Direktur Operasiol II PT Hutama Karya Gunadi mengatakan, apel diselanggarakan guna mengantisipasi arus mudik Nataru yang akan dimulai tanggal 20 Desember nanti.
Dikatakan Gunadi di momen Nataru tahun 2025-2026 ini diprediksi kendaraan yang melintas akan mengalami peningkatan 30,2 persen. Untuk itu PT Hutama Karya sudah melakukan berbagai langkah antisipatif agar pemudik dapat melintas jalan dengan nyaman dan aman serta lancar.

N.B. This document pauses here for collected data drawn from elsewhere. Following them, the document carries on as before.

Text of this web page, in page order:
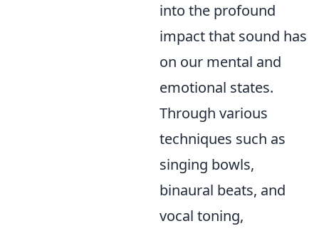
into the profound
impact that sound has
on our mental and
emotional states.
Through various
techniques such as
singing bowls,
binaural beats, and
vocal toning,
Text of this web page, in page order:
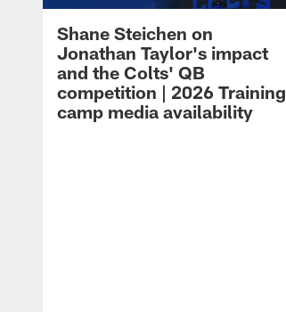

“Seperti tahun lalu PT Hutama Karya menyiapkan ruas jalan tol Kapal Betung sebagai jalur arus mudik Nataru tahun 2025-2026. Penggunaannya masih berstatus fungsional melengkapi jalan tol yang sudah berstatus operasional. Kondisi ini membutuhkan kesiapsiagaan personel dan koordinasi antar lintas instansi baik di pusat maupun daerah. Agar koordinasi dapat berjalan baik maka perlu diadakan apel kesiapan pengamanan Nataru 2025-2026 ini,” katanya
Sementara guna memperlancar arus mudik Nataru 2025-2926 pihak Hutama Karya telah melakukan persiapan seperti menyiapkan ruas jalan yang akan dilalui pemudik mulai Aceh hingga Lampung. Lalu mengebut penyelesaian beberapa rest area, memasang rambu rambu lalu lintas sepanjang ruas tol Kapal Betung dan menyediakan SPBU modular di sejumlah rest area hingga ruas Lampung.

Eksekutif Vice President Operasional PT Hutama karya (BI)

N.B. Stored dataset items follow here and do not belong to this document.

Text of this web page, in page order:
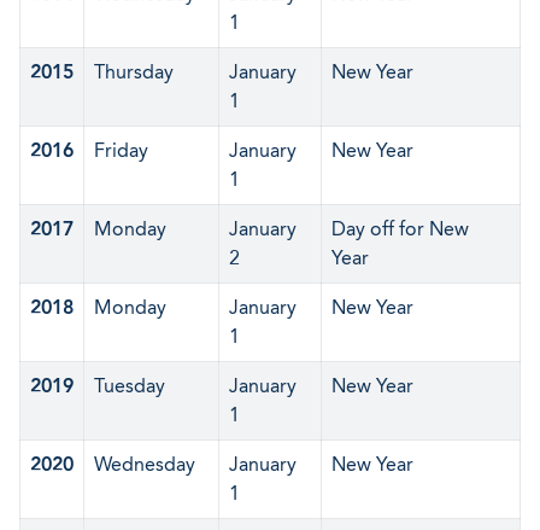
1
2015 Thursday
January
1
New Year
2016 Friday
January
1
New Year
2017 Monday
January
2
Day off for New
Year
2018 Monday
January
1
New Year
2019 Tuesday
January
1
New Year
2020 Wednesday
January
1
New Year

Executive Vice President Operasional PT Hutama Karya Dwi Aryono Bayuaji mengatakan, saat ini PT Hutama Karya sudah menyelesaikan 1000 km ruas tol mulai Aceh sampai Lampung. Dari jumlah itu 800 km sudah operasional dan sebagian kecil fungsional. 800 km jalan tol itu kata Dwi Aryono Bayuaji sudah bisa digunakan selama arus mudik Nataru 2025-2026.

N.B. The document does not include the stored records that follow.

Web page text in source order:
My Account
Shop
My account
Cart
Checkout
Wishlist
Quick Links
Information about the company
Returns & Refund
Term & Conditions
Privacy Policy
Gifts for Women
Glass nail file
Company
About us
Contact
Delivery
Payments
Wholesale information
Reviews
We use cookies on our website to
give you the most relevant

Dwi Aryono Bayuaji menambahkan untuk arus mudik Nataru tahun ini PT Hutama karya menerapkan diskon 20 persen untuk ruas tertentu dan panjang tertentu.
Diskon 20 persen berlaku mulai pukul 07.00 WIB di tanggal 22 Desember hingga pukul 07.00 WIB ditanggal 24 Desember 2025. Dan di arus balik mulai tanggal 31.00 WIB pukul 7 hingga tanggal 1 pukul 07.00 WIB m, mohon pemudik perhatikan tanggal dan waktunya,” kata Dwi Aryono Bayuaji
Sementara PT Hakaaston (HKA) mengerahkan sekitar 4.000 personel kompeten untuk memastikan 16 ruas jalan tol sepanjang 989,55 km berada dalam kondisi optimal dalam menghadapi arus Natal dan Tahun Baru (Nataru) 2025 – 2026. Langkah ini dilakukan untuk menjaga keselamatan, kelancaran, dan kenyamanan perjalanan pengguna jalan pada periode dengan intensitas lalu lintas tinggi.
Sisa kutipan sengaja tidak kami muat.